CHELsea (Synopsis)


In response to concerns raised about the provision of hydration to patients in the last days of life{1-3}, the University of Surrey is undertaking a feasibility study to investigate the benefits and risks of so-called clinically-assisted hydration (fluid given by a drip) in this particular group of patients{4}.

The study is funded by the Research for Patient Benefit Programme of the National Institute of Health Research (National Health Service){5}, and the study team includes experienced researchers in the area of palliative care / end-of-life care.


What is the current standard of care?

Currently, there is no standard of care within the United Kingdom: in some hospitals / hospices clinically-assisted hydration is given routinely, but in most units it is only given in specific cases. The reason for the disparity is the lack of research to either support / refute the use of clinically-assisted hydration in this situation {3}. In units that do not routinely use clinically-assisted hydration, the standard of care is to support the patient to drink, to give regular mouth care (moistening the lips / mouth), in addition to other routine comfort measures.


What will happen during the study?

The study is being conducted in 12 units (4 hospitals, 8 hospices) in England and Wales: 50% of the units will routinely give their cancer patients support to drink, mouth care and other standard comfort measures, whilst 50% of the units will routinely give their cancer patients clinically-assisted hydration as well as support to drink, mouth care and other standard comfort measures.

Eligible patients (and / or their carers) will be given the option to take part in the study: patients that are enrolled in the study will be managed in exactly the same manner as patients not enrolled in the study, except information about their symptoms, and about the use of medication to control their symptoms, will be shared with the researchers from the University of Surrey.

Irrespective of the unit’s routine practice, the decision to give / withhold clinically-assisted hydration in an individual patient will be made by the clinical team caring for that patient (and based on their clinical condition). Furthermore, the clinical team are expected to review this aspect of care on a day-to-day basis.


What is the aim of the study?

Ultimately, we want to determine whether or not clinically-assisted hydration is beneficial in cancer patients in the last days of life.
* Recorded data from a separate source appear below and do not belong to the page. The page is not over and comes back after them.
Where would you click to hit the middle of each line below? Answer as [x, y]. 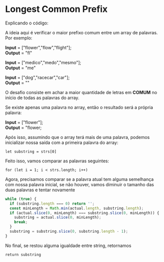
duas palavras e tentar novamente [40, 190]
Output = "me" [20, 68]
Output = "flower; [23, 128]
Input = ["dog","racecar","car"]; [37, 77]
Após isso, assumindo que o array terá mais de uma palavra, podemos [78, 137]
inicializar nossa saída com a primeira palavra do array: [62, 142]
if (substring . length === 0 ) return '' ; [52, 203]
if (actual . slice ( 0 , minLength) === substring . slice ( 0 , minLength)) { [84, 213]
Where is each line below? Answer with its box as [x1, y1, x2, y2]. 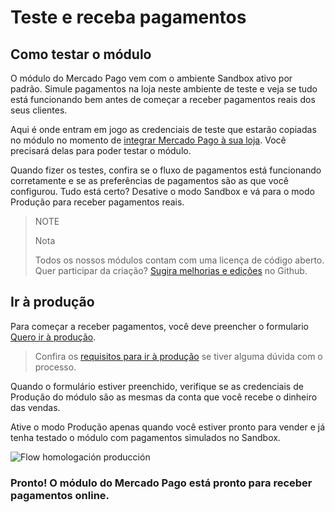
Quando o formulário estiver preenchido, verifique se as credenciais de [10, 380, 304, 392]
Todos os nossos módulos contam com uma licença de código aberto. [34, 254, 325, 266]
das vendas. [10, 401, 61, 413]
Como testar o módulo [10, 46, 152, 63]
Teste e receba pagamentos [10, 6, 247, 29]
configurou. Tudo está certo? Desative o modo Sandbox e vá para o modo [10, 186, 315, 197]
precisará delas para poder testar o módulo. [10, 145, 192, 156]
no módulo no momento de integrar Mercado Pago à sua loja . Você [10, 134, 287, 146]
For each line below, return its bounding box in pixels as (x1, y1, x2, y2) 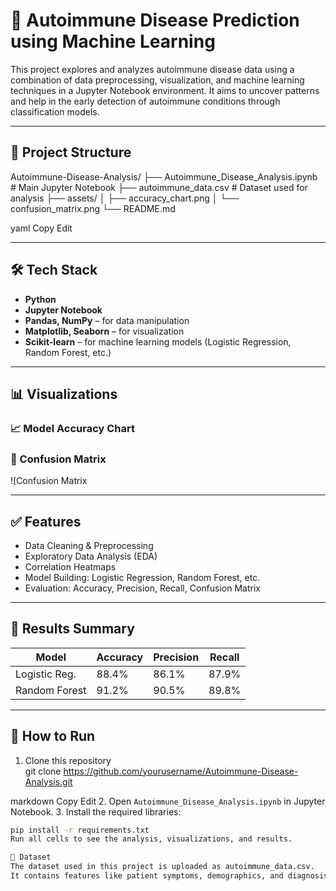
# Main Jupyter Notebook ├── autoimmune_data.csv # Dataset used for (10, 181, 308, 193)
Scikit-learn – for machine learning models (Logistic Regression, (24, 335, 292, 348)
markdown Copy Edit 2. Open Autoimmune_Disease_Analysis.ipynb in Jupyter (10, 795, 326, 807)
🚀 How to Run (10, 728, 96, 745)
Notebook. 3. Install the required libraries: (10, 805, 182, 818)
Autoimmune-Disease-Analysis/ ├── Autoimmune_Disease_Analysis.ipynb (10, 170, 318, 183)
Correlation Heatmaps (24, 560, 117, 573)
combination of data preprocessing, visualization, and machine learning (10, 74, 305, 86)
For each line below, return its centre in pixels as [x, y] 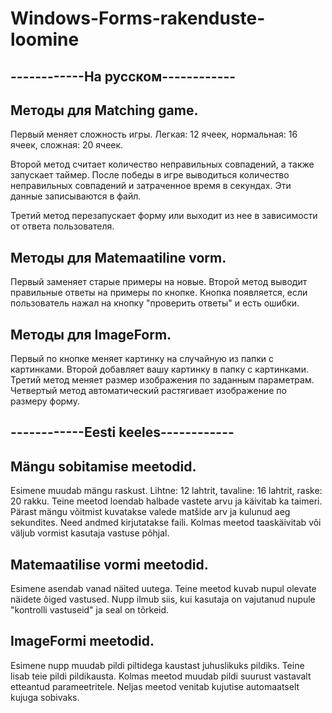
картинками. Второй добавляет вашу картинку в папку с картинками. [159, 369]
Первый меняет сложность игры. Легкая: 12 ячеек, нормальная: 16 [154, 134]
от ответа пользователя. [62, 226]
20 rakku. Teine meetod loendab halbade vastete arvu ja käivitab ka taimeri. [166, 501]
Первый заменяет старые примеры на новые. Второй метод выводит [159, 282]
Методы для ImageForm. [91, 334]
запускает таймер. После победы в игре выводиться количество [150, 175]
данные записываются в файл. [76, 196]
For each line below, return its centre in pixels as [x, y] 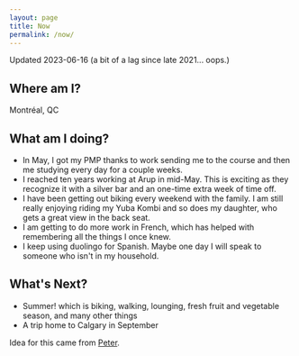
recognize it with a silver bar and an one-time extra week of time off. [149, 189]
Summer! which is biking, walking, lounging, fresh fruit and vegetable [151, 306]
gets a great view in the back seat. [86, 218]
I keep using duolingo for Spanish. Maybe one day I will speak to [142, 246]
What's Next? [49, 284]
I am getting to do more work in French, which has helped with [138, 227]
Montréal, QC [34, 110]
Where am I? [45, 88]
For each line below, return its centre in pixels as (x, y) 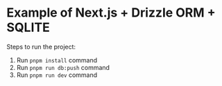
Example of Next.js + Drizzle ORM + (111, 13)
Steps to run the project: (41, 46)
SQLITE (28, 27)
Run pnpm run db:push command (63, 67)
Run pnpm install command (57, 60)
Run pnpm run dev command (57, 75)
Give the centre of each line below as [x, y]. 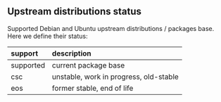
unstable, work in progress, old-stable [115, 77]
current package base [88, 65]
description [71, 53]
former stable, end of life [93, 88]
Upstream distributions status [75, 12]
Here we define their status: [48, 36]
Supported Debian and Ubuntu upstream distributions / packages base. [111, 28]
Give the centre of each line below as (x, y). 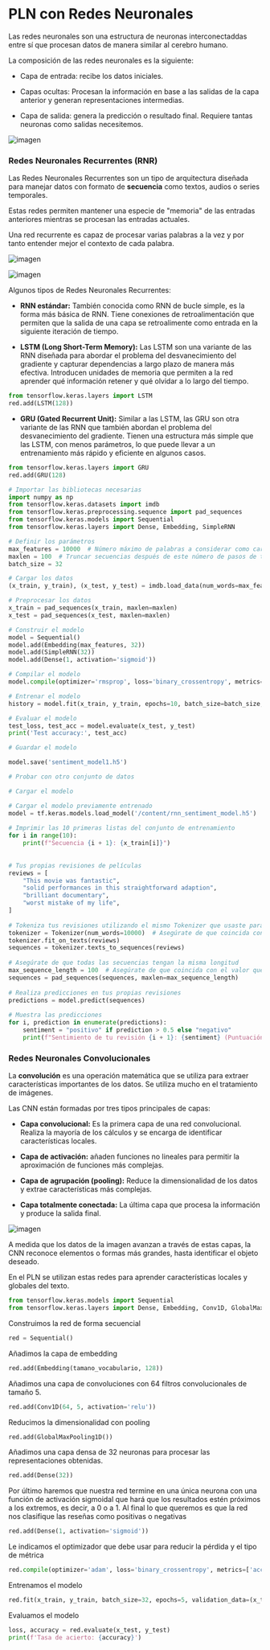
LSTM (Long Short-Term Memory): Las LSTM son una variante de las (135, 347)
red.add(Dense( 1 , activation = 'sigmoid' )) (79, 1531)
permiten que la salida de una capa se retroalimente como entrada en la (139, 323)
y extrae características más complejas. (86, 1189)
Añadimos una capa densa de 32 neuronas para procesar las (109, 1452)
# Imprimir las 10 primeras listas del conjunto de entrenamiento (122, 828)
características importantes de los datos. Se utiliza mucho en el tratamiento (133, 1084)
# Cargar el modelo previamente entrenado (80, 806)
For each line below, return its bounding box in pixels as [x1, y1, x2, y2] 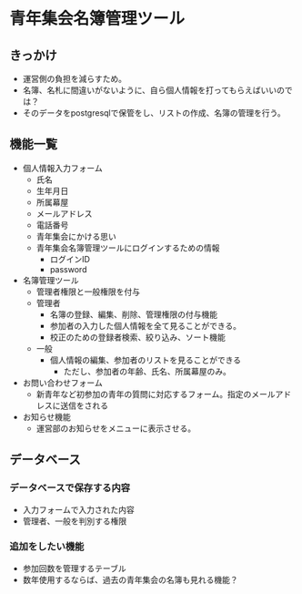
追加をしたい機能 [9, 540, 85, 553]
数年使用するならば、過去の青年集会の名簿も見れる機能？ [22, 574, 238, 585]
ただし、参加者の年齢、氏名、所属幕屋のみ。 [63, 365, 232, 376]
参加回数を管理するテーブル [22, 562, 126, 574]
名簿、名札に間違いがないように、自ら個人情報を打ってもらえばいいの [22, 85, 285, 96]
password [49, 263, 87, 274]
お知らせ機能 [22, 411, 71, 422]
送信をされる [60, 400, 109, 411]
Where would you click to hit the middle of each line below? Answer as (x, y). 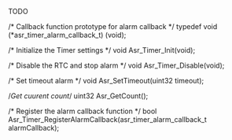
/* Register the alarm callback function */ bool (83, 111)
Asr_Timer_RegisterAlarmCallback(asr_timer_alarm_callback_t (107, 120)
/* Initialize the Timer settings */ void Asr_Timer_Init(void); (102, 50)
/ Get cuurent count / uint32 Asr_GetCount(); (78, 96)
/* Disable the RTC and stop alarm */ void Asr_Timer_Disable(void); (116, 65)
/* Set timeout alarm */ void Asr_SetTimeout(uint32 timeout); (106, 81)
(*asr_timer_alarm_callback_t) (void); (67, 35)
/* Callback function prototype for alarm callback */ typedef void (113, 26)
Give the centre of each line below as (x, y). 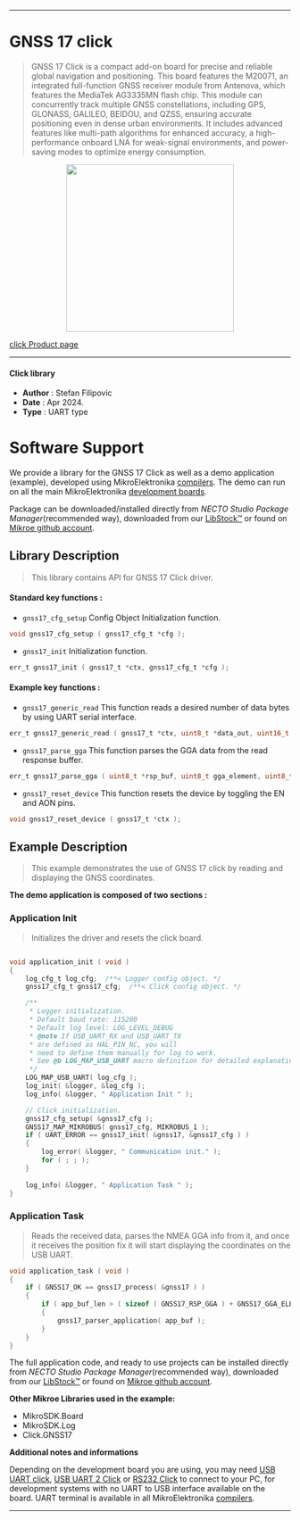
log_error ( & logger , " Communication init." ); (131, 1152)
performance (55, 142)
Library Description (64, 556)
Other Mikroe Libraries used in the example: (92, 1399)
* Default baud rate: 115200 (83, 1020)
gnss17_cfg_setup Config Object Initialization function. (121, 618)
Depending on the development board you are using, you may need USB (142, 1470)
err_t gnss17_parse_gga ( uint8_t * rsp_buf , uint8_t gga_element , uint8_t (151, 776)

In particular, we want to see whether clinically-assisted hydration prevents the development of problems such as agitation (restlessness), or promotes the development of other problems such as respiratory secretions (noisy breathing). However, the aim of this feasibility study is to determine whether a larger (definitive) study is possible, and whether or not the study methods would need to be changed in order to complete a larger study.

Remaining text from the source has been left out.